There are key theorists of emotion and these were sometimes mentioned but not always, and again this suggests that media and passion cannot yet call upon an agreed canon of literature to review. Sara Ahmed’s Cultural Politics of Emotion (2004); Kathleen Stewart’s Ordinary Affects (2007); Laurent Berlant’s Cruel Optimism (2011) were cited. These have offered erudite if sometimes frustrating readings of the emotionality of texts. For the empiricists among the conference crowd, the Internet, with its archiving power, has perhaps offered the best opportunity for researchers to ‘capture’ the representation and construction of emotion long enough for them to qualitatively and quantitatively research it. But this comes at a price. Not everything emotive online may be worth researching. As snapshots of cultural activity, re-snap-shotted by researchers as examples of something (not always sure what), emotion, passion and affect can become reiterated as without temporality and context. We are always unsure of how to geo-locate and tie down what we see online into everyday real world experience (policy or practice). So we stay on the surface of the textual (discourse, ideology, performance).

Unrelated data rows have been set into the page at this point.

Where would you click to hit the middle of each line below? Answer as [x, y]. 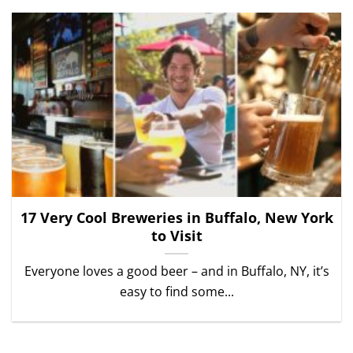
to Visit [176, 236]
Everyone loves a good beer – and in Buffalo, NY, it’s [176, 271]
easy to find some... [176, 292]
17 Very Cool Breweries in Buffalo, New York [176, 218]
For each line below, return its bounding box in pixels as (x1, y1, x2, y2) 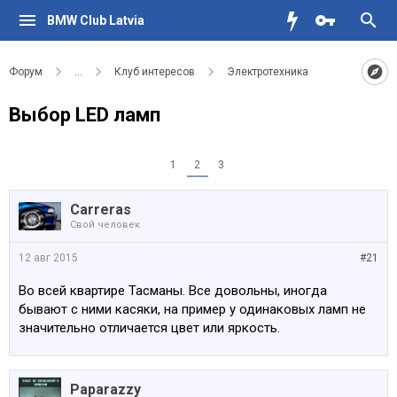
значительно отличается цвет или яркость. (19, 320, 280, 336)
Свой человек (70, 219, 140, 230)
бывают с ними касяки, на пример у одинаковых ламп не (19, 301, 366, 317)
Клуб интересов (114, 66, 195, 78)
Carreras (70, 201, 131, 218)
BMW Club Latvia (46, 13, 144, 27)
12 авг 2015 (19, 252, 78, 264)
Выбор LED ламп (9, 104, 160, 126)
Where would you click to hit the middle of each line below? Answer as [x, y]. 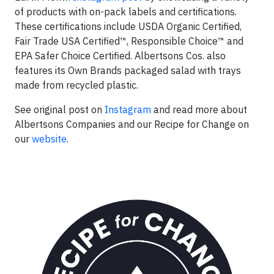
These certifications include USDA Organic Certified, [128, 27]
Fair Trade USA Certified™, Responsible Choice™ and [129, 41]
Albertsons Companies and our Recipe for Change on [132, 124]
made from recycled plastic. [76, 85]
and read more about [199, 110]
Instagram [128, 110]
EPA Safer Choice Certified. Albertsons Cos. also [120, 56]
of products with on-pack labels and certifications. [126, 12]
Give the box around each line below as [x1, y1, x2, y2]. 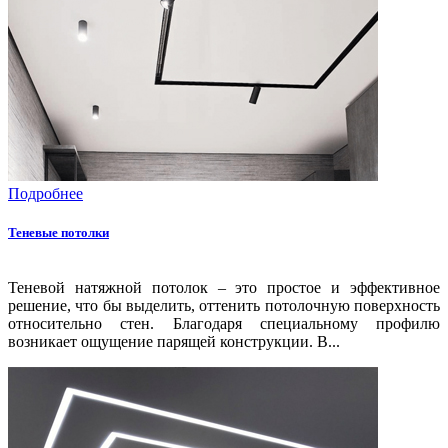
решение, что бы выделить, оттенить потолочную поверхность [8, 297, 440, 315]
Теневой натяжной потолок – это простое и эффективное [8, 279, 440, 297]
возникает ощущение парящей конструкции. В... [8, 333, 340, 351]
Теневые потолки [8, 225, 109, 241]
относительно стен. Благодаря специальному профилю [8, 315, 440, 333]
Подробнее [8, 184, 83, 202]
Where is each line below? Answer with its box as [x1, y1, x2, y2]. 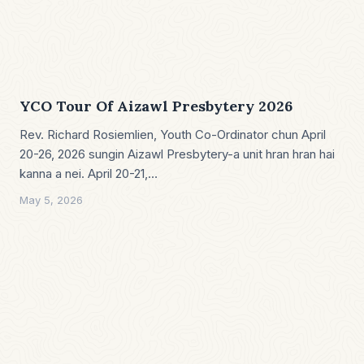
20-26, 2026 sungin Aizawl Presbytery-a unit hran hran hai [19, 145, 335, 162]
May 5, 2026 [19, 193, 83, 206]
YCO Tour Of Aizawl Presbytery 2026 [19, 96, 292, 115]
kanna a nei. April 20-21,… [19, 165, 158, 181]
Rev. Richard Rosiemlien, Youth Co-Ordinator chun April [19, 126, 326, 142]
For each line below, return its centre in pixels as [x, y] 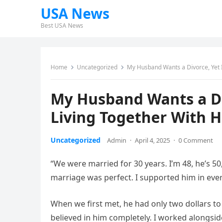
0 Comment [196, 140]
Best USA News [62, 26]
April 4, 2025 [152, 140]
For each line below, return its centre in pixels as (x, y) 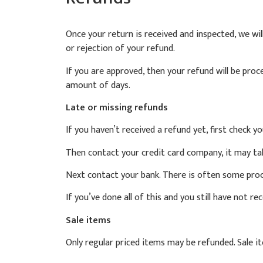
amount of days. (98, 85)
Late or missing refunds (117, 107)
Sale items (88, 220)
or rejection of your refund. (120, 49)
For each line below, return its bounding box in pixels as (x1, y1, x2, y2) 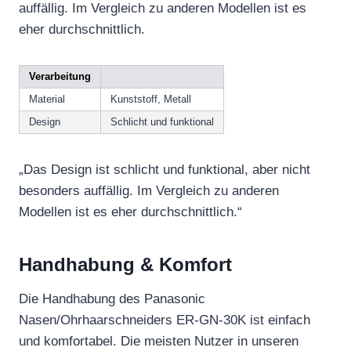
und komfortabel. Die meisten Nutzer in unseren (19, 333, 299, 349)
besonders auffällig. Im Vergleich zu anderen (19, 183, 279, 198)
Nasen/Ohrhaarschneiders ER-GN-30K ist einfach (19, 312, 310, 327)
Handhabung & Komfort (19, 253, 232, 275)
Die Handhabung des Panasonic (19, 291, 205, 306)
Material (29, 92, 65, 105)
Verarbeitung (29, 70, 91, 82)
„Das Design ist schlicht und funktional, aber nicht (19, 161, 310, 177)
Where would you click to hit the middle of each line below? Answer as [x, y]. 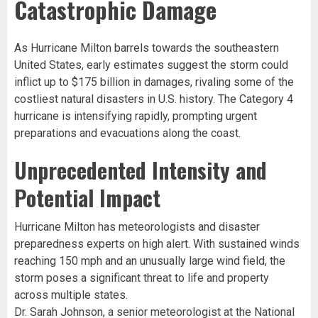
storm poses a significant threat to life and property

This lack of temporal and (to some extent) spatial approaches to studying emotion and passion as they circulate in personal, local, national and global economies (or commodity chains) can lead to a kind of cultural study of feeling that is dislocated from history, historiography, memory, and place. It may mean that media studies researchers need to be even more interdisciplinary than they think they are. In societies where public space and the public sphere are becoming defined by the repression of emotion or of too much commoditized emotion, the online sphere seems to provide a space where technologies offer creative opportunities for fandom, obsession, passion, excitement, happiness, silliness and nonsense. This has attracted researchers of culture, community, society, media and politics because the increasing public facing intimacy of people’s lives appears to broaden opportunities for ethnographic and netnographic research.

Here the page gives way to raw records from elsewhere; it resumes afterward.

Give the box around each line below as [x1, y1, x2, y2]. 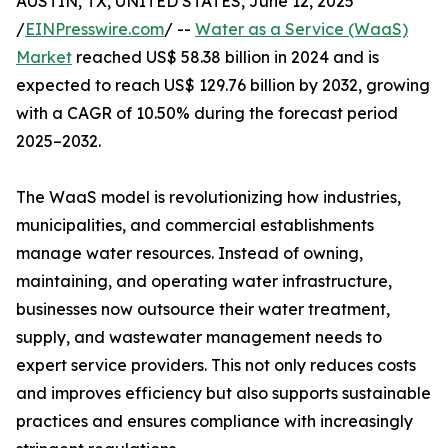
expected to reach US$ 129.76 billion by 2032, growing [16, 75, 430, 96]
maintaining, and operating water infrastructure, [16, 271, 392, 292]
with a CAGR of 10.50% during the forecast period [16, 103, 398, 124]
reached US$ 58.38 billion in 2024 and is [72, 47, 379, 68]
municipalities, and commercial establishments [16, 215, 374, 236]
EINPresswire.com [25, 19, 164, 40]
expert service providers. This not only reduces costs [16, 355, 416, 376]
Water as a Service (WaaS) [195, 19, 408, 40]
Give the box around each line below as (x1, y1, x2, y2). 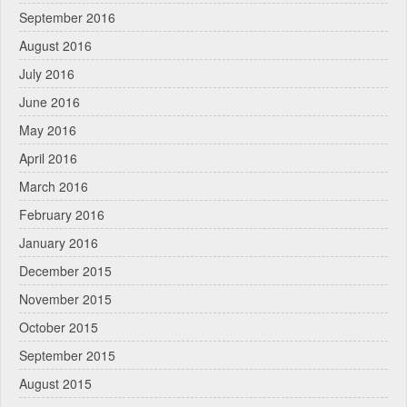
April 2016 (19, 148, 77, 167)
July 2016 (19, 64, 74, 83)
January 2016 (19, 233, 98, 252)
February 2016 (19, 204, 104, 223)
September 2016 (19, 7, 115, 26)
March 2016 (19, 176, 88, 195)
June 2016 (19, 92, 80, 111)
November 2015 (19, 289, 112, 308)
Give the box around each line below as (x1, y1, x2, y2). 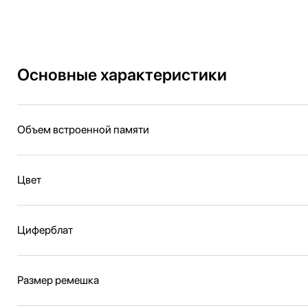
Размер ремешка (17, 274, 99, 287)
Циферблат (17, 223, 73, 236)
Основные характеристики (17, 65, 227, 85)
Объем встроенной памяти (17, 123, 149, 136)
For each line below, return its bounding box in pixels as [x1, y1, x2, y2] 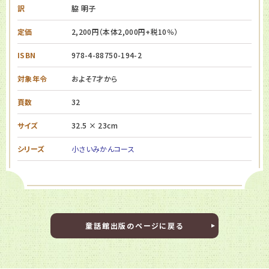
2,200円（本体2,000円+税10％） [71, 26, 178, 37]
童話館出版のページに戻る [85, 220, 184, 231]
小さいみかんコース [71, 144, 135, 154]
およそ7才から [71, 73, 118, 84]
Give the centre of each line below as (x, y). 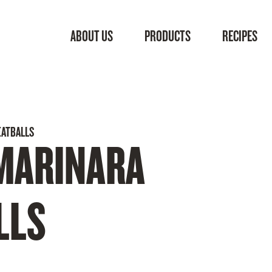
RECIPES (240, 36)
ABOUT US (92, 36)
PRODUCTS (168, 36)
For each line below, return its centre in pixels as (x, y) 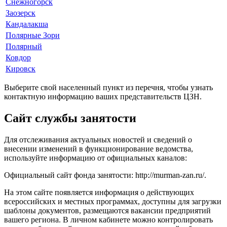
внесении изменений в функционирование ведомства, (99, 148)
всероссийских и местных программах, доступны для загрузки (113, 201)
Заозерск (21, 13)
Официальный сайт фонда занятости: (70, 175)
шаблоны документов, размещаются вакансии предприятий (107, 210)
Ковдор (18, 57)
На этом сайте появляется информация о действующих (99, 192)
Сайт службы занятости (70, 118)
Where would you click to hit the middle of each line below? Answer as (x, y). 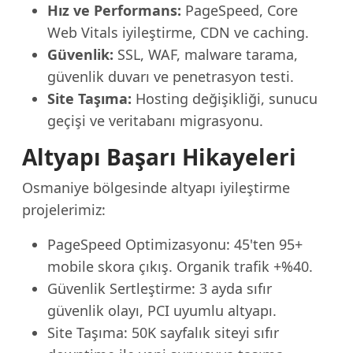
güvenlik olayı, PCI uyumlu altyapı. (162, 310)
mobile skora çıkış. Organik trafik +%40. (180, 266)
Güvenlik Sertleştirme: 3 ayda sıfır (160, 288)
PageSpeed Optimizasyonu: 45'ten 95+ (175, 244)
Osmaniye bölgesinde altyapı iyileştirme (156, 188)
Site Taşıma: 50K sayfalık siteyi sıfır (163, 333)
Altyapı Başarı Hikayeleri (159, 157)
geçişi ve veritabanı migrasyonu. (155, 121)
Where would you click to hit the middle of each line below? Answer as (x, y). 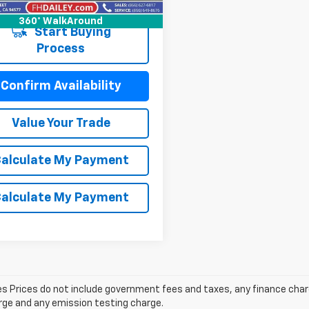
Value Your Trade (61, 124)
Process (61, 49)
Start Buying (71, 33)
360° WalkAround (61, 22)
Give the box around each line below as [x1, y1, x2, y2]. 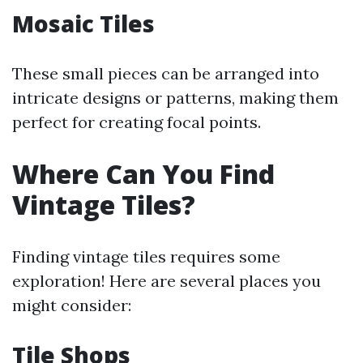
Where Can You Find [12, 156, 275, 191]
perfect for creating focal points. [12, 112, 261, 132]
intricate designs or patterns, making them [12, 88, 339, 108]
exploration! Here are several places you [12, 271, 321, 291]
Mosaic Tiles [12, 8, 155, 39]
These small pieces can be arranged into [12, 63, 319, 83]
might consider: [12, 295, 131, 315]
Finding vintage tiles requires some [12, 246, 280, 267]
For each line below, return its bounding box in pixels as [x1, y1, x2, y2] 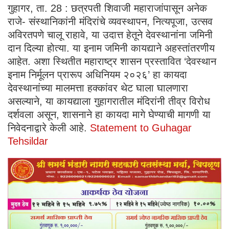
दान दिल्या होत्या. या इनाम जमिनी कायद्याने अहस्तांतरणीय [8, 42, 215, 54]
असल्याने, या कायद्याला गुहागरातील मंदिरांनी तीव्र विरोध [8, 96, 210, 107]
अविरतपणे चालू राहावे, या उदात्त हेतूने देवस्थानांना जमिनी [8, 29, 213, 41]
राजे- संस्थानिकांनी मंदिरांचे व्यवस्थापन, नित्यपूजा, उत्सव [8, 16, 213, 28]
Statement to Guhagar [90, 122, 192, 134]
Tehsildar [8, 135, 48, 147]
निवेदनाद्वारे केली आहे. [8, 122, 90, 134]
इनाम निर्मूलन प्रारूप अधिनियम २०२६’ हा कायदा [8, 69, 187, 81]

Here is the rub though? How to research emotion, passion and affect? What methodologies to use? Should we be empirical and scientific? How will the duration of emotion be researched? How can we understand the expression of passion diachronically on and offline? What opportunities for critically reflecting upon their passions are the observed users, audiences, fans and participants afforded within culture and by researchers? These questions were not really asked as the field of research is still in the phase of working out what to research. While some argued that not all forms of mediatized passion were of value, others believed that, as passion is popular, all forms of passion were worthy of academic attention. The final issue that (as far as I was able to ascertain) was not dealt with was the implication of the researcher’s passion with respect to the object of study. Slavoj Zizek (2012 [online]) has argued of the Occupy Movement, that the protesters may be in danger of falling in love with themselves. Likewise, as academics now feel much freer than ever (in the light of popular culture studies, fan studies and participatory media studies) to research the things we love and are in love with. To what extent should the researcher critically reflect upon their inability to separate themselves from their projects?

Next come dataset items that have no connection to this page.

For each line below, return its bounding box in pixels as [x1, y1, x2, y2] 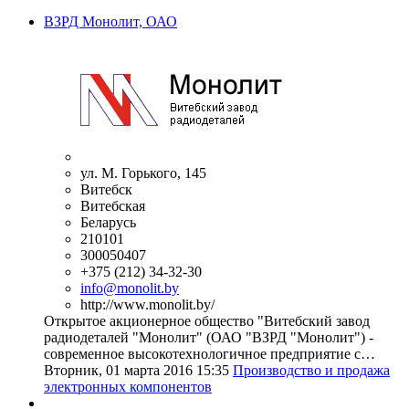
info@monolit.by [80, 280, 179, 297]
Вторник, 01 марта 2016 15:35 [44, 362, 229, 379]
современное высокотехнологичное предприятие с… [44, 346, 375, 362]
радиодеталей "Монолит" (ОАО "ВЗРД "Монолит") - [44, 330, 373, 346]
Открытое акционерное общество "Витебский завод [44, 313, 370, 330]
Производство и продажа [233, 362, 390, 379]
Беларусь [80, 215, 136, 231]
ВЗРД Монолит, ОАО [44, 14, 177, 30]
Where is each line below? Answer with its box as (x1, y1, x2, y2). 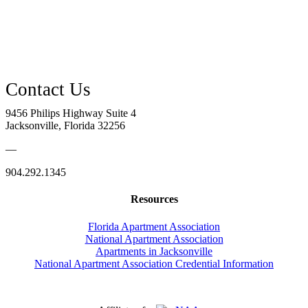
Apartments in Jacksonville (96, 245, 212, 257)
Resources (130, 193, 178, 206)
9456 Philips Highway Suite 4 (5, 107, 136, 120)
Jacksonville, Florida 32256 (5, 120, 125, 132)
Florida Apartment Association (88, 220, 220, 232)
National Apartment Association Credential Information (34, 257, 274, 269)
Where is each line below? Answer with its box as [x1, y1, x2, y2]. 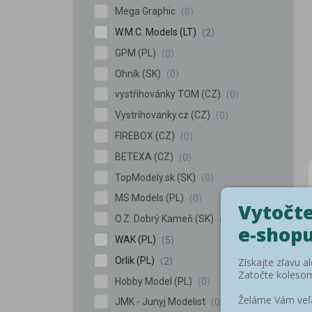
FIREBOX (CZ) [115, 130, 177, 141]
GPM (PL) [115, 47, 158, 58]
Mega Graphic [115, 6, 178, 17]
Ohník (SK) [115, 68, 163, 79]
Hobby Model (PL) [115, 275, 194, 287]
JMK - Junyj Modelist [115, 296, 208, 308]
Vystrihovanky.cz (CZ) [115, 109, 212, 121]
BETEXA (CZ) [115, 150, 175, 162]
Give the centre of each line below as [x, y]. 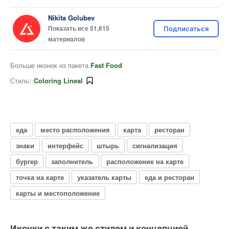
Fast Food [106, 65]
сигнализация [155, 145]
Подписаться [186, 29]
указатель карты [104, 177]
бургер [27, 161]
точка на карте [40, 177]
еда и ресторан [169, 177]
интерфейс [65, 145]
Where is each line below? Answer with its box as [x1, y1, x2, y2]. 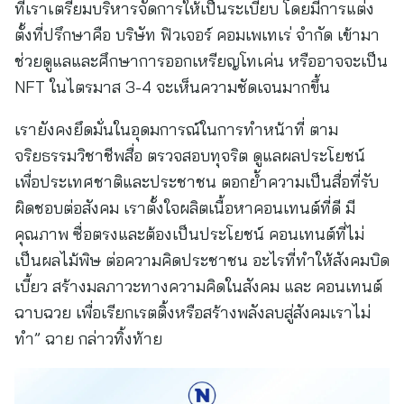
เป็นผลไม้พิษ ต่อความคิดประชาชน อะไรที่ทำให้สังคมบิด [14, 250, 390, 271]
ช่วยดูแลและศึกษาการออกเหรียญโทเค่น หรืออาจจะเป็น [14, 50, 388, 71]
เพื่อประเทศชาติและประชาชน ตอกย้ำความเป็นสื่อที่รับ [14, 171, 379, 192]
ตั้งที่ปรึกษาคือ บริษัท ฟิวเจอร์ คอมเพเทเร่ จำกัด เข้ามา [14, 24, 380, 45]
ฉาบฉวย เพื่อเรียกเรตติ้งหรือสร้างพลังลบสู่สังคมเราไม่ [14, 302, 371, 323]
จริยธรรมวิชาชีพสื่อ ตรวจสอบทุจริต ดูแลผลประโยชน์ [14, 145, 365, 166]
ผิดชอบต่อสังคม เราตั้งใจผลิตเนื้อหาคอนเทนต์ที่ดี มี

Teresa Brennan in The Transmission of Affect (2004) discusses at length the impossibility of separating the self from all kinds of atmospheres, surfaces, objects, screens, non-humans and humans who transmit affect. In all the papers, including my own, academics were trying to make visible passion, emotion and affect just long enough to analyse it. Yet, the ‘the transmission of affect does not sit well with an emphasis on individualism, on sight, and cognition’, that is ‘based on the notion that the objective is in some way free from affect’ (Brennan 2004, 19). So what of the researcher’s emotional capital as they seek to construct (subjective/objective) knowledge about all sorts of passions within a knowledge economy? For example, as Prof John Corner discussed the opening out of review culture to new kinds of voices (some rude, some appreciative) critiquing TV, film and the arts, it did occur to me that academic conferences never allow a range of voices to review their merits. It would be impossible to have a ‘rate my academic conference’ tab on a website that allowed anyone to post their comments regardless of whether they had actually attended the conference or not. Researchers step into popular passion projects at their peril.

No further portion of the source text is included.